Need help in scaling up my elasticsearch-logstash-graylog setup

Hi All,

My task is to have a centralized log analysis tool that can accommodate 500 GB of log files; and can search for anything within seconds from it. So, had a basic setup of Graylog with elasticsearch and logstash.
To start, I tried reading one log file using logstash and stored it in elasticsearch. And am able to visualize them in the Graylog web interface.

Now i need to scale up the setup so that I can index 500 GB of data in elasticsearch.
Is it possible to read these many files through logstash and index to elasticsearch?
Will mongodb helpful in this scenario?
How should I scale up my architecture in terms of: elasticsearch nodes, RAM, CPU Power, ES-heap size and many more... so that I can meet the requirements of the task.
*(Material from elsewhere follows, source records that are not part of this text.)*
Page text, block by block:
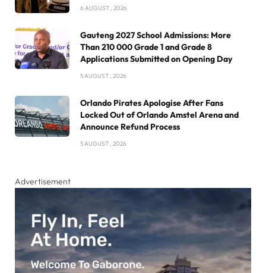
6 AUGUST , 2026
Gauteng 2027 School Admissions: More
Than 210 000 Grade 1 and Grade 8
Applications Submitted on Opening Day
5 AUGUST , 2026
Orlando Pirates Apologise After Fans
Locked Out of Orlando Amstel Arena and
Announce Refund Process
5 AUGUST , 2026
Advertisement
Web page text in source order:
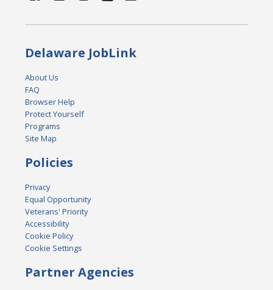
Delaware JobLink
About Us
FAQ
Browser Help
Protect Yourself
Programs
Site Map
Policies
Privacy
Equal Opportunity
Veterans' Priority
Accessibility
Cookie Policy
Cookie Settings
Partner Agencies
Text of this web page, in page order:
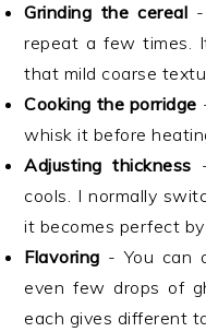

Currently have 4 GB RAM in my VM
CentOS 7
Elasticsearch: v 1.7.5
Logstash: v 2.2.2
Graylog: v 1.3

Kindly help me with my questions. I am very new to this environment.
Thanks.

Hi,

Yes we can Represent huge volumes of elasticsearch for sure.Only way we have to choose good good hardware. so these are depending on how many shards per index ,how many replicas for shard , is data will grow in future ...?

How many dedicated master nodes , how many data nodes we want to choose ..all these parameters will take care of you es cluster stability and search capability since you are representing huge data.

Thanks
phani

Thanks @Phani_Nadiminti for replying.

The data will grow and can reach upto 1TB.
As my focus is on high searching capability I need 2 replica shards and 15 primary shards.

With 1 master node and 2 data nodes, is it fine to deploy the setup (if all the nodes have 8 GB RAM)?
I am not sure about the number of nodes to use. Can you please suggest me. I don't want to get stuck in the future due to any of this.
Thanks a lot.